“Nothing takes place in the world whose meaning is not that of some maximum or minimum.”― Leonhard Euler

A Brief Introduction

Esteemed folks of mathematical sciences are quite familiar with the name Leonhard Euler, was one of the greatest mathematicians in history: not only did he produce outstanding mathematics, but he also produced it at an outrageous rate, publishing more than any other single mathematician before or after him. If the quality of output multiplied by the quantity of output is equal to greatness, then Euler is the greatest mathematician ever. His discoveries greatly influenced the fields of mathematics and physics. Perhaps the best-known of Euler’s findings is the Euler identity, which shows the relationship between fundamental mathematical constants and is often called the most beautiful equation in mathematics. He also introduced a notation for writing mathematical functions that are widely used today.

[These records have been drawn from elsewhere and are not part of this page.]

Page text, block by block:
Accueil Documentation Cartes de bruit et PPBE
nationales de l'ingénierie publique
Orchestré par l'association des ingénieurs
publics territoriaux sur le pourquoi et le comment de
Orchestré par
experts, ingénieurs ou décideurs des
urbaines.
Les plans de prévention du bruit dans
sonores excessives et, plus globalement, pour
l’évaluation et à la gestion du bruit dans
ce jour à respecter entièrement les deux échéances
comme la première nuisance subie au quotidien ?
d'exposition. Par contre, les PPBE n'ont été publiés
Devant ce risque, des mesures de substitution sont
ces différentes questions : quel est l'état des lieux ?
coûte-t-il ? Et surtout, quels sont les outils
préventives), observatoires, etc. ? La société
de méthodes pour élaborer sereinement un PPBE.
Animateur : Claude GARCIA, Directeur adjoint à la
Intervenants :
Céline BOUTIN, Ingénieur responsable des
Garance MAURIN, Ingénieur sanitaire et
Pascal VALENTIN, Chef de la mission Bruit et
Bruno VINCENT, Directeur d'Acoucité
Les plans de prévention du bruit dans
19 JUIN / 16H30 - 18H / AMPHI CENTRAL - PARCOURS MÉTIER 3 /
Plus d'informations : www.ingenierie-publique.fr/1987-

Story Behind Famous Eulerian Integral

Imagine it is 1743 and you are a mathematician at the peak of your powers. You are confronted by the following integrals which have never before been encountered by mathematicians:

$I_{1} = \int_{0}^{\infty} sin (s^{2}) d s and I_{2} = \int_{0}^{\infty} cos (s^{2}) d s .$

It is not at all obvious just what to do. While primarily a mathematician, Euler was often stimulated in his mathematics by questions raised during the study of physical problems. In this case, the above two integrals occurred in an analysis of the physics of a coiled spring. Much later, in 1815, the French mathematicians Cauchy and Poisson developed equivalent integrals in certain hydro-dynamical applications. 3 years later, in 1818, the French scientist Augustin Jean Fresnel (1788-1827) also ran up against $I_{1}$ and $I_{2}$ in his study of the diffraction of light, and today they are usually called the Fresnel Integrals. One does still see them also called the Euler integrals, however, and it was Euler who first evaluated them. But it wasn’t easy to do these evaluations, even for a man with Euler’s powerful intellect. As he wrote of them in 1743,

“We must admit that analysis will make no small gain should anyone find a method whereby, approximately at least, the value of [these integrals] would be determined…. This problem does not seem to be unworthy of the best strength of geometers.”

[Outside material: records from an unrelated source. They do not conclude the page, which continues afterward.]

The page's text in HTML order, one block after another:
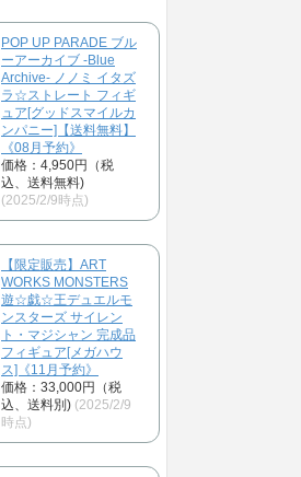
POP UP PARADE ブル
ーアーカイブ -Blue
Archive- ノノミ イタズ
ラ☆ストレート フィギ
ュア[グッドスマイルカ
ンパニー]【送料無料】
《08月予約》
価格：4,950円（税
込、送料無料)
(2025/2/9時点)
【限定販売】ART
WORKS MONSTERS
遊☆戯☆王デュエルモ
ンスターズ サイレン
ト・マジシャン 完成品
フィギュア[メガハウ
ス]《11月予約》
価格：33,000円（税
込、送料別) (2025/2/9
時点)
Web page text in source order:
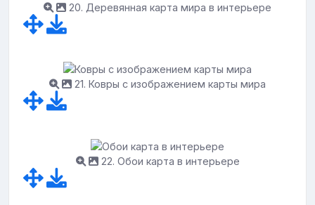
20. Деревянная карта мира в интерьере
21. Ковры с изображением карты мира
22. Обои карта в интерьере
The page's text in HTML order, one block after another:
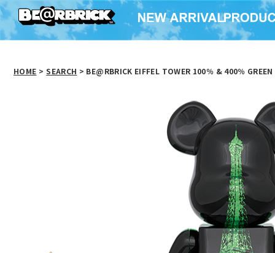
HOME > SEARCH > BE@RBRICK EIFFEL TOWER 100％ & 400％ GREEN

The best that even Euler could do in 1743, however, was to find convergent infinite series for $I_{1}$ , and $I_{2}$ that allowed him to make numerical calculations; nearly 40 years later he solved the problem exactly using complex quantities. What I will show you next is essentially what Euler reported to the St. Petersburg Academy on April 30, 1781, but which was published only years after his death. The key idea to evaluating $I_{1}$ , and $I_{1}$ is to start with yet another of Euler’s creations, with what today is called the gamma function. It is defined as,

$Γ (n) = \int_{0}^{\infty} e^{- x} x^{n - 1} d x; where n > 0$

Dealing Gamma Integral As Improper Integral

While you learn integration you’ll work with two main types of integrals, definite integrals, and indefinite integrals. The difference between the two is those definite integrals have limits of integration, and indefinite integrals do not. When you first start working with definite integrals you’ll use simple real numbers for your limits of integration, but you’ll soon see that more is possible. It’s very common to see upper limits of integration set to infinity, and lower limits set to negative infinity.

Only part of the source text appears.